# Soldering



## ionizedsky (Dec 11, 2009)

I am gearing up to attempt my first Mod to some flashlights soon. I have the leds and epoxies and I have a real basic soldering iron but was wondering what everybody recommends for detailed soldering work?


----------



## ionizedsky (Dec 11, 2009)

2 Hours have gone by and 29 views later, not a single reply. Should I have posted in the homemade instead?


----------



## JosephK (Dec 11, 2009)

Since this is one of those "already asked and answered" posts, here's a few helpful threads that immediately come to mind.


*I'd like to solder *videos added* *
https://www.candlepowerforums.com/threads/141539

* Anyone seen flexible "Helping Hands" holder that actually works? Answer: Yes !!! 
*https://www.candlepowerforums.com/threads/180600

*first try at reflow soldering*
https://www.candlepowerforums.com/threads/221617

*What do I need for a decent soldering station? *
https://www.candlepowerforums.com/threads/70528


----------



## sigsour (Dec 11, 2009)

I am in the soldering industry so there are a ton of different manufacturers that will do fine. Unfortunately most of the ones that I know of are at least in the $100.00 range. (PACE, OK Industries, Metcal) I think the best iron that could be had with a good selection of tips would be the Heller line. Find a distributer or a rep that sells them and you will get the best price possible.


----------



## Tekno_Cowboy (Dec 11, 2009)

I have nothing but praise for my Hakko 936, and you'll find the same is true for most of the people on this forum that have the same. I've seen them for under $70 at various places.


----------



## wquiles (Dec 11, 2009)

ionizedsky said:


> 2 Hours have gone by and 29 views later, not a single reply. Should I have posted in the homemade instead?



Many of the folks in this sub-forum have great soldering skills, but perhaps this Materials/Mechanical/Machining is not the most perfect match for your question - that is probably why you see many views but no/little replies. Either the homemade forum, or the Flashlight Electronics - Batteries Included would likely give you even more feedback:
Flashlight Electronics - Batteries Included ...

Will


----------



## gadget_lover (Dec 11, 2009)

I use a cheap temperature controled model from MPJA .

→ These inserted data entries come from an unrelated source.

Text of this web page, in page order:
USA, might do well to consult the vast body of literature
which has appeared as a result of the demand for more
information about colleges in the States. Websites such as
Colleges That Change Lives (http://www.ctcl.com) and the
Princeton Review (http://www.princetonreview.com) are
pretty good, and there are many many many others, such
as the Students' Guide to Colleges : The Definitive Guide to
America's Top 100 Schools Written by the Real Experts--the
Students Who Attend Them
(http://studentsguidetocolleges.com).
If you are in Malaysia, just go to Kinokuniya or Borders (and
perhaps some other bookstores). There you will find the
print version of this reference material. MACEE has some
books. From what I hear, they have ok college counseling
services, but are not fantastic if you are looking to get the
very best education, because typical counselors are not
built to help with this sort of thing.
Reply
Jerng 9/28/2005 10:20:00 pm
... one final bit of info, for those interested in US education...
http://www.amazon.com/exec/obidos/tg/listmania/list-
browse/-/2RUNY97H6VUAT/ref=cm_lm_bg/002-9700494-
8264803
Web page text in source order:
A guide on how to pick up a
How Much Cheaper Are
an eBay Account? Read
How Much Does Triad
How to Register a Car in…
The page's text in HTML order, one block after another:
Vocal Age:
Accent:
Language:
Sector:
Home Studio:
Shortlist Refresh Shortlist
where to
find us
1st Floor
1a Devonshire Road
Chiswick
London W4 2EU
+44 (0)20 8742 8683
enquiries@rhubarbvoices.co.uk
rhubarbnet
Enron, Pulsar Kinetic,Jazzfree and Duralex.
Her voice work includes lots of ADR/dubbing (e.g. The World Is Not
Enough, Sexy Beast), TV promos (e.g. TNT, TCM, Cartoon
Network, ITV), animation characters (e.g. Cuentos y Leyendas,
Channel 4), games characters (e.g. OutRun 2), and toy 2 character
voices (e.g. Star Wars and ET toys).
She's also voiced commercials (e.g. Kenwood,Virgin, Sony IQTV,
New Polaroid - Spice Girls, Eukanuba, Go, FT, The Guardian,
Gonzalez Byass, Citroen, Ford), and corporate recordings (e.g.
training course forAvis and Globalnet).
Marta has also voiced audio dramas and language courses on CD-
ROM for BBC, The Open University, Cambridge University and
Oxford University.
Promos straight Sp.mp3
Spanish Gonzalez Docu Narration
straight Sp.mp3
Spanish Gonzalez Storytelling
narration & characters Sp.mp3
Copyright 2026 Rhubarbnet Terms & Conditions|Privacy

http://www.mpja.com/prodinfo.asp?number=17214

It does the job, heats quickly. Only $50. Extra tips are available. MPJA has been a good company to buy from so far.


Daniel


----------



## spencer (Dec 11, 2009)

Broken link. Here maybe?


----------



## gadget_lover (Dec 11, 2009)

spencer said:


> Broken link. Here maybe?



Yep, Item 15141. A simple machine, but I only solder a few things a month. Since solder works over a wide range of temperatures, I don't need the accuracy of a Hakko. 

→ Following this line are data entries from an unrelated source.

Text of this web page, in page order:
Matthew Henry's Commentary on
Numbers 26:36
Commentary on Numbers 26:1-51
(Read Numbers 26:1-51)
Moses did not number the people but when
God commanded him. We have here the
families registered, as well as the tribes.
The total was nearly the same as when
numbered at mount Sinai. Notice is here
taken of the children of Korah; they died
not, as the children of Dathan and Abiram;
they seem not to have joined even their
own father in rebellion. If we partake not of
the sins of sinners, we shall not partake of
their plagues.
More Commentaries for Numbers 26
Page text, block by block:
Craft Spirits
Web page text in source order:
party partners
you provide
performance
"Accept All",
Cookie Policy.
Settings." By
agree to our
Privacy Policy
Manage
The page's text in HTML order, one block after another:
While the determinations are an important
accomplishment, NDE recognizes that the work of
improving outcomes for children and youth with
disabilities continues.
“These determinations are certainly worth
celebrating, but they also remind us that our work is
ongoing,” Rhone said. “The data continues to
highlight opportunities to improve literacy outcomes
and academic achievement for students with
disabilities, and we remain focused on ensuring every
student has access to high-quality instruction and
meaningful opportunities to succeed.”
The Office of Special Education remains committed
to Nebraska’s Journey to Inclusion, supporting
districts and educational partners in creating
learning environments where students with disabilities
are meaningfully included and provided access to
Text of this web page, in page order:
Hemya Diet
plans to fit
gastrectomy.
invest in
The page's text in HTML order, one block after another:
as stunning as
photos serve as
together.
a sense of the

Changing the temperature with a twist of a dial is very convenient.

Daniel


----------



## 65535 (Dec 12, 2009)

I still recommend Weller, my WESD51 is great. Lasted many years so far, had an issue with the plug, but a tear down and clean up and it works good as new.


----------



## DM51 (Dec 13, 2009)

ionizedsky said:


> 2 Hours have gone by and 29 views later, not a single reply


Just 2 hours, and you are complaining there's been no reply? Despite the fact that you posted it in the wrong forum? :shakehead

Moving it to H&M...


----------



## gadget_lover (Dec 13, 2009)

I always figure if there are that many reads and no replies, that the question is so profound that everyone's waiting for the experts to chime in.

Then I post anyway. 

Daniel


----------



## ionizedsky (Dec 13, 2009)

DM51 said:


> Just 2 hours, and you are complaining there's been no reply? Despite the fact that you posted it in the wrong forum? :shakehead
> 
> Moving it to H&M...



Thanks DM51, I figured soldering tools would be in the materials/mechanical/machining, then again I suppose I could have titled better too, but you have pointed me to the :candle:. I suppose I need to exercise more  Patience


----------